I still believe Danny Abernathy ate my cat.
About six months prior to the disappearance of Andrew, Danny was doing well. He had a nice job, a wonderful girlfriend, and an apartment to die for. Everything seemed to be going great for him. Then Danny discovered meth and started staying up for days in a row. Eventually he was fired from his job. Flash forward three amphetamine-filled months and Danny had lost his girlfriend, his apartment, and he had wasted away to a shell of himself. It was insane to see such a good friend lose so much so quickly, so I offered to let him live in my tiny, one room house until he could clean himself up and get a new job. He declined the offer to live in my house, but decided that he was not above living in my tent, camped out in my front yard.
Yes, I said tent. And let me also tell you, it was November in Oklahoma. November was cold there, that flimsy tent didn't offer much shelter. Still, Danny scrounged some blankets, and was never without a heavy coat and fingerless gloves. He picked pecans from the tree in the back yard and sold them at the local market for money. He gathered the neighbor's beer cans to cash in at the recycling plant. He snuck into my house to take showers, and when he left he would leave the door unlocked and dirty, grime-filled soap in the shower. When I would tell him to lock the door if he went into the house or to buy his own soap, he would claim he wasn't in there. He constantly annoyed me because he was always talking about how he was an Eagle Scout and therefore, he was able to survive outside.
He also complained incessantly about my cute little Andrew The Cat. Andrew was a tiny, gray fur-ball who loved to play. He also loved to squeeze out the broken window of the house and haunt Danny's/my tent. He would stalk through the fallen leaves and pounce on the tent when he saw Danny's shadow move. I thought it was adorable and funny, but Danny did not. When Danny started to gripe about Andrew or the lack of pecans, I reminded him that perhaps he should stop doing drugs, get a job, and move out of the tent. By the time January rolled around, Danny and I hated each other, and we were no longer on speaking terms.
The last time I saw Andrew, Danny was yelling at him and I was laughing. I should have picked him up and put him in the house, but I thought it was more fun to let him torment Danny.
When I came home from work that day, there were policemen outside of my house. I thought that Danny had screwed up and bought drugs from the wrong person, but no. Danny had dug a pit in the ground and started a fire. He was cooking a small animal on the open fire when the police arrived. Danny claimed that he had made a sling shot and killed a squirrel that was climbing a tree.
That evening, after the police had left, I climbed into the tent and threw all of Danny's things onto the lawn. I remember I was screaming that he had to find his own place, and that he was banned from picking pecans from the tree.
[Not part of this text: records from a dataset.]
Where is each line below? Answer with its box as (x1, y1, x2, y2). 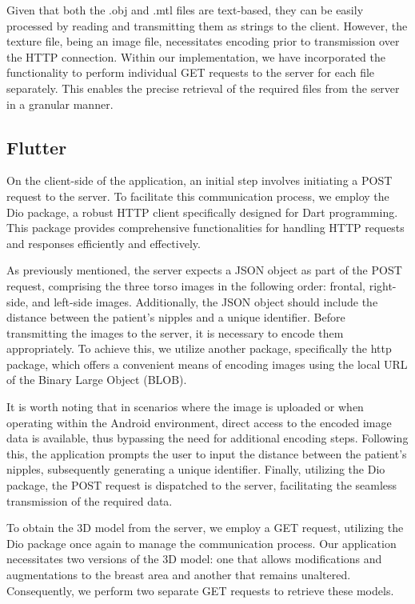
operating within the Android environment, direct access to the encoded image (6, 414, 392, 430)
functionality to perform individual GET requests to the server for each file (6, 64, 375, 81)
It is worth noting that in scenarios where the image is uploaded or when (6, 398, 364, 415)
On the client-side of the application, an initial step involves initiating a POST (6, 172, 393, 189)
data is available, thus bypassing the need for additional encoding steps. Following (6, 430, 409, 446)
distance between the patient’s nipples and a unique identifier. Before (6, 309, 345, 326)
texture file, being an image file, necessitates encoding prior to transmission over (6, 33, 400, 50)
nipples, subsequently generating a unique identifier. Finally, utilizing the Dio (6, 461, 385, 478)
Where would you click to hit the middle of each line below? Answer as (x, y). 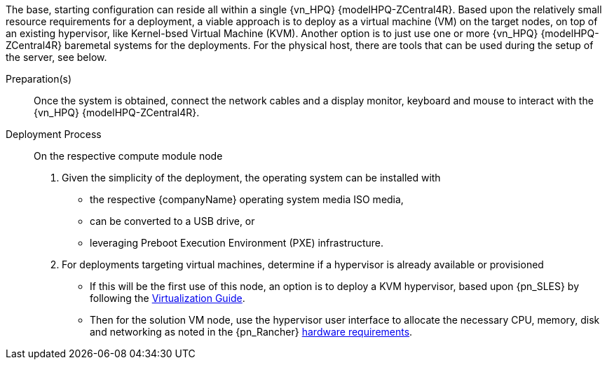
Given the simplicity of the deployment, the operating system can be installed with (251, 178)
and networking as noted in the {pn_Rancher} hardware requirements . (251, 332)
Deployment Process (54, 134)
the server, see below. (56, 57)
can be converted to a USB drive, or (172, 221)
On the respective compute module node (128, 156)
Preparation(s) (39, 79)
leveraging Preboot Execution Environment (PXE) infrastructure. (237, 243)
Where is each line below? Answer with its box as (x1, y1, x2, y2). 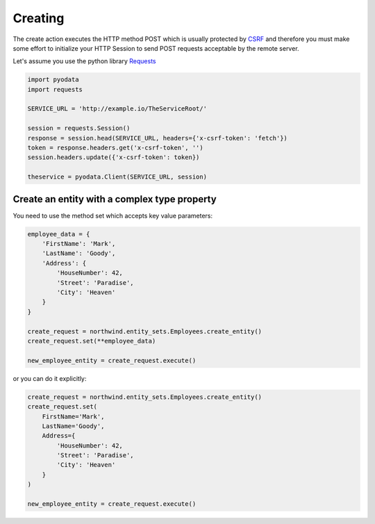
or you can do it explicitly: (12, 374, 87, 382)
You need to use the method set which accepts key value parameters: (12, 211, 213, 220)
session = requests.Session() (27, 124, 131, 132)
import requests (27, 85, 83, 93)
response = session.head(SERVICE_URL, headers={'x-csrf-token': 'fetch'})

I was sobbing like a rage-filled mad woman when I nailed the broken window shut so Danny couldn't sneak into my house anymore.
Despite my tears and anger, I never saw Andrew again, and a few days later Danny disappeared too. A friend told me he had moved to Arizona or New Mexico to look for aliens. It's possible. I still miss Andrew, but if I ever see Danny again I hope to be armed with my own sling shot. I may not be an Eagle Scout, but I have good aim.